-
Notifications
You must be signed in to change notification settings - Fork 1
Description
Found in v0.2.0 during containerized release testing. (Test revision: 9f6d609 - chore(TestNetRewarder): update emoji on SlotFilled event (#10) - Test: "SlotRepairTest.SingleFailure" (double-failure also affected.))
Setup:
The network has 6 hosts.
There is 1 storage request.
Each host has enough tokens to place collateral on 1 slot of the storage request.
Test:
A new host is started.
The oldest host that has previously filled a slot, is stopped.
Assert that the correct slot-freed event occurs.
Assert that a new slot-filled event occurs.
These steps are repeated up to 10 times.
Eventually, all original hosts have been replaced.
We assert that the storage request does not fail, and all slots are always repaired.
Failure:
After several loops, the new slot-filled event does not occur.

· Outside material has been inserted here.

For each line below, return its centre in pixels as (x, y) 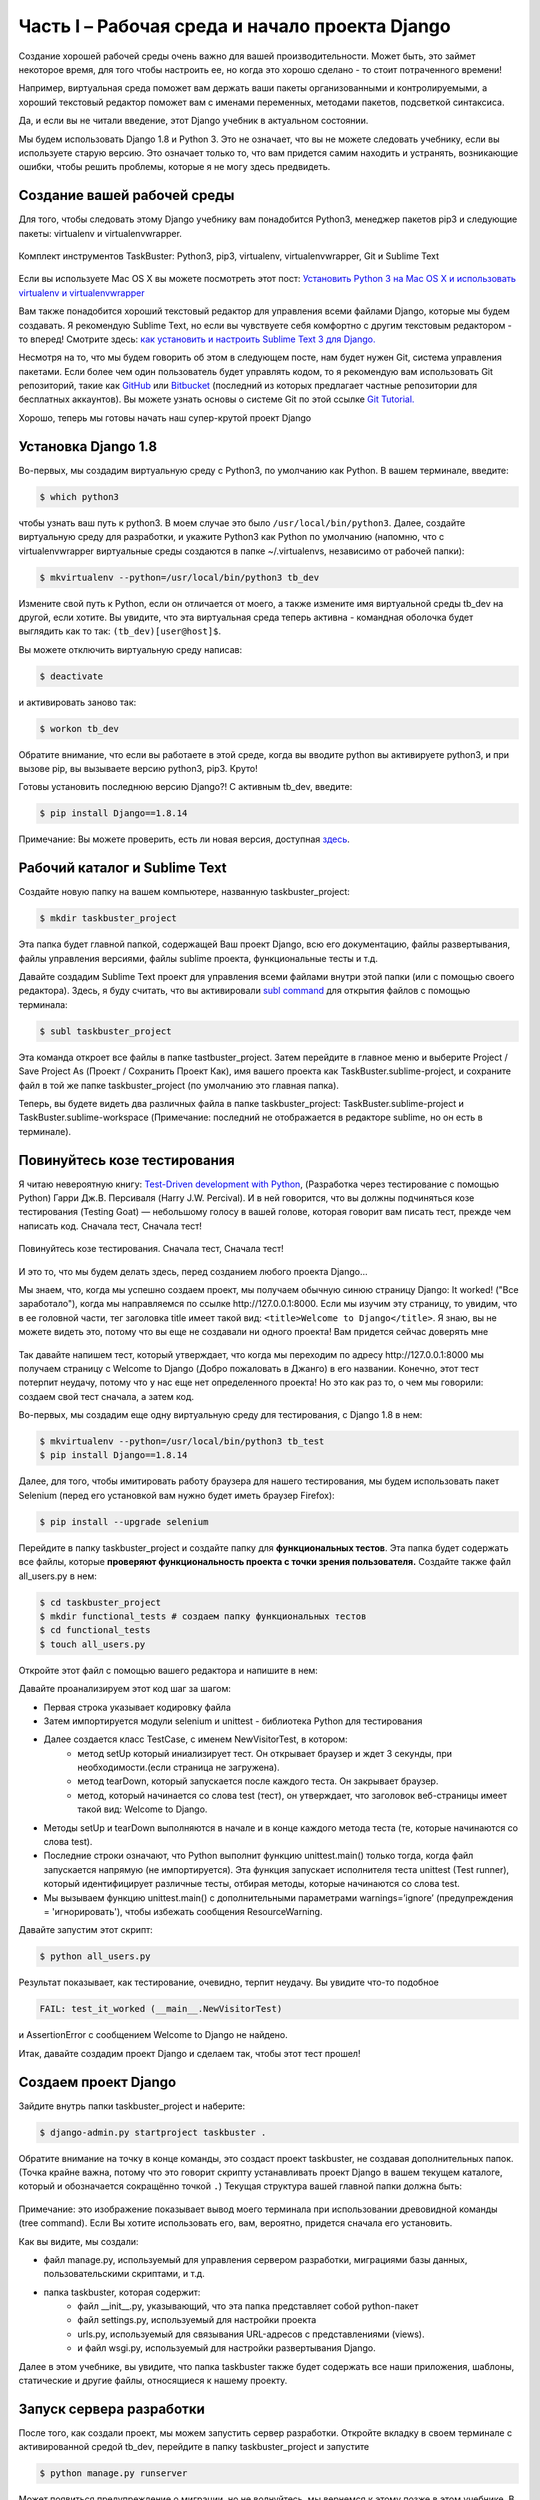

This happens only sometimes. More loops makes this failure more likely to be detected.
Cause:
When the slot-freed event occurs, all hosts rush to perform a reserve-slot transaction.
Only 3 (default MaxSlotReservations config value) hosts will succeed in reserving the slot.
Those 3 will proceed to download and repair the data.
Then they will generate initial storage proof.
Then they will attempt to perform the fill-slot contract function, which requires the slot collateral be locked in.
If the 3 hosts who won the reserve-race are already currently hosting a slot, then they will not have enough collateral available, and their fill-slot call will fail.
In this case, the other hosts who didn't reserve the slot, have already discarded it.
The slot remains free. None of the hosts who reserved it, can fill it.
Fix:
Before performing the reserve-slot call in the sale-preparing state, make sure enough tokens are available for the required collateral. This will prevent this issue from occuring AND it will save host-operators the transaction costs of reserve-slot calls for slots that they wouldn't be able to fill anyway.
To consider: What if multiple slots are being reserved/filled concurrently? Can the balance-check be done such that it handles this situation?